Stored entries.
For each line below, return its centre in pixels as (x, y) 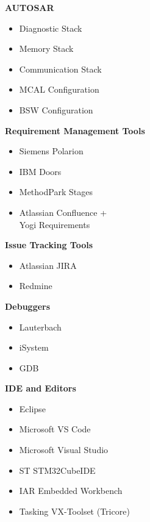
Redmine (36, 286)
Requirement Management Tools (75, 130)
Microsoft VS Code (55, 429)
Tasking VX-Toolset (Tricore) (74, 511)
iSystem (34, 347)
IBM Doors (40, 171)
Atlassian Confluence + (63, 212)
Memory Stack (46, 48)
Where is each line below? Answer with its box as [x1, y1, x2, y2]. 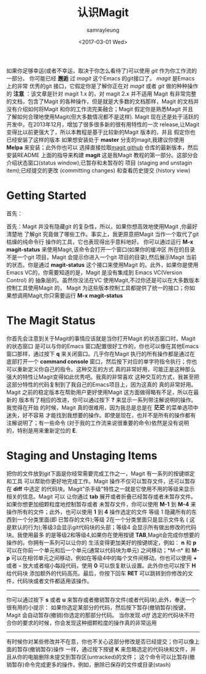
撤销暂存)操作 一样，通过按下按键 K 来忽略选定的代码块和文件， [29, 645, 191, 653]
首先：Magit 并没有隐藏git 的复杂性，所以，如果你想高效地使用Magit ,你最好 [6, 222, 198, 230]
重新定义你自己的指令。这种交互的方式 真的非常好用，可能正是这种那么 [17, 365, 196, 373]
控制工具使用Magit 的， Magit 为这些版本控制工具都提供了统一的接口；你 [6, 284, 190, 292]
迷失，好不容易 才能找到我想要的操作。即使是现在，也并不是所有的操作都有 [6, 411, 196, 419]
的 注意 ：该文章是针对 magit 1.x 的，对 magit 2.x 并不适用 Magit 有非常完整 [6, 90, 197, 97]
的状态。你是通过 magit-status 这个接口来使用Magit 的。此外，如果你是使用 [6, 261, 199, 268]
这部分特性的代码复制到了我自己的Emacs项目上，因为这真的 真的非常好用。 [6, 381, 197, 388]
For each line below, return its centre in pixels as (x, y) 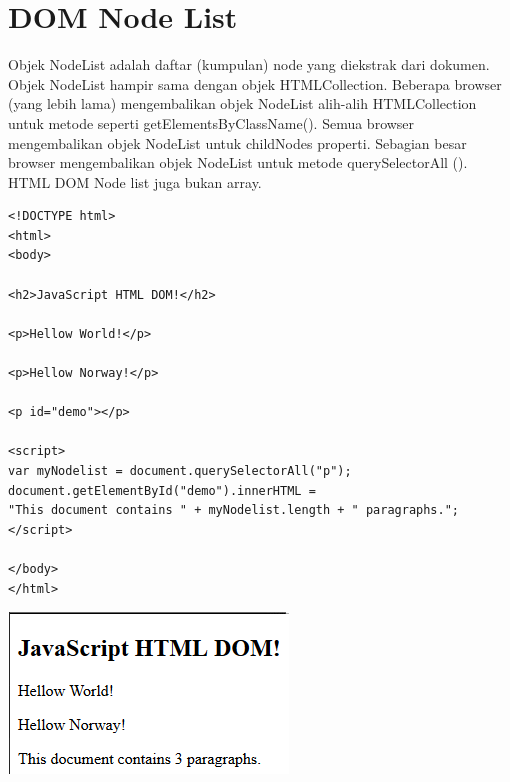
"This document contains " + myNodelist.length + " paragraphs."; (234, 510)
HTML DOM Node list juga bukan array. (135, 181)
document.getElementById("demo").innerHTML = (162, 490)
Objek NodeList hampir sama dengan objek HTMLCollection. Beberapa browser (255, 83)
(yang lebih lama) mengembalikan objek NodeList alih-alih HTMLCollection (242, 103)
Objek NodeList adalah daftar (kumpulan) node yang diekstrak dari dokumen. (249, 64)
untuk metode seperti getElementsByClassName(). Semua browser (211, 122)
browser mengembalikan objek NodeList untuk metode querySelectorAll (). (238, 162)
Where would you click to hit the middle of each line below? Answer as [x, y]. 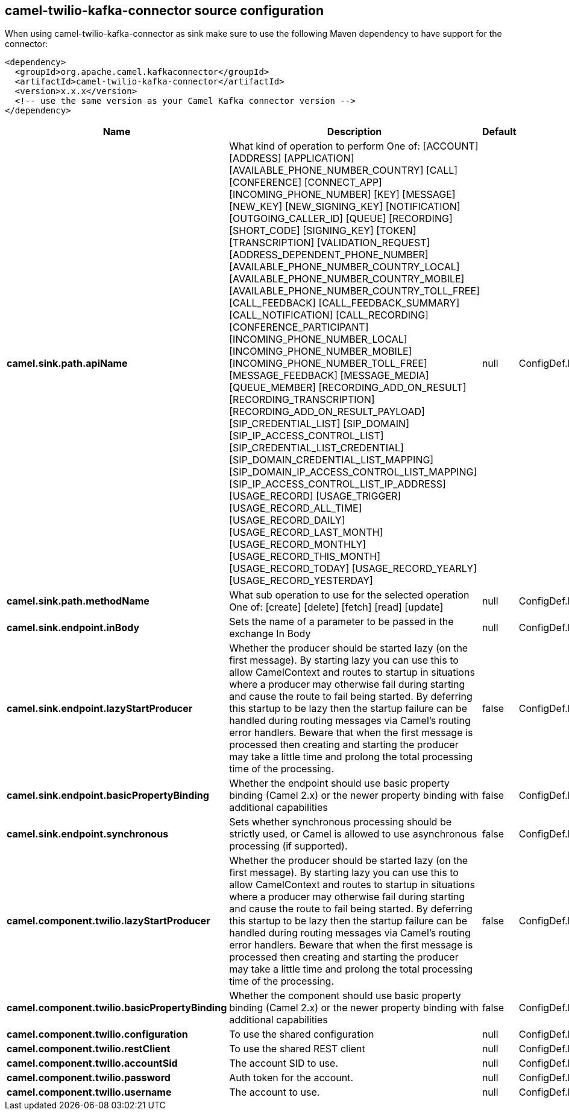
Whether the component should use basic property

Exercise prompt. Return only the lines running from the top of the data to the line that holds "的状态。你是通过 magit-status 这个接口来使用Magit". Include both of those lines, but skip the pictures.

Reply.
For each line below, return its centre in pixels as (x, y) 
Redmine (36, 286)
Requirement Management Tools (75, 130)
Microsoft VS Code (55, 429)
Tasking VX-Toolset (Tricore) (74, 511)
iSystem (34, 347)
IBM Doors (40, 171)
Atlassian Confluence + (63, 212)
Memory Stack (46, 48)
Where is each line below? Answer with its box as [x1, y1, x2, y2]. 
撤销暂存)操作 一样，通过按下按键 K 来忽略选定的代码块和文件， [29, 645, 191, 653]
首先：Magit 并没有隐藏git 的复杂性，所以，如果你想高效地使用Magit ,你最好 [6, 222, 198, 230]
重新定义你自己的指令。这种交互的方式 真的非常好用，可能正是这种那么 [17, 365, 196, 373]
控制工具使用Magit 的， Magit 为这些版本控制工具都提供了统一的接口；你 [6, 284, 190, 292]
迷失，好不容易 才能找到我想要的操作。即使是现在，也并不是所有的操作都有 [6, 411, 196, 419]
的 注意 ：该文章是针对 magit 1.x 的，对 magit 2.x 并不适用 Magit 有非常完整 [6, 90, 197, 97]
的状态。你是通过 magit-status 这个接口来使用Magit 的。此外，如果你是使用 [6, 261, 199, 268]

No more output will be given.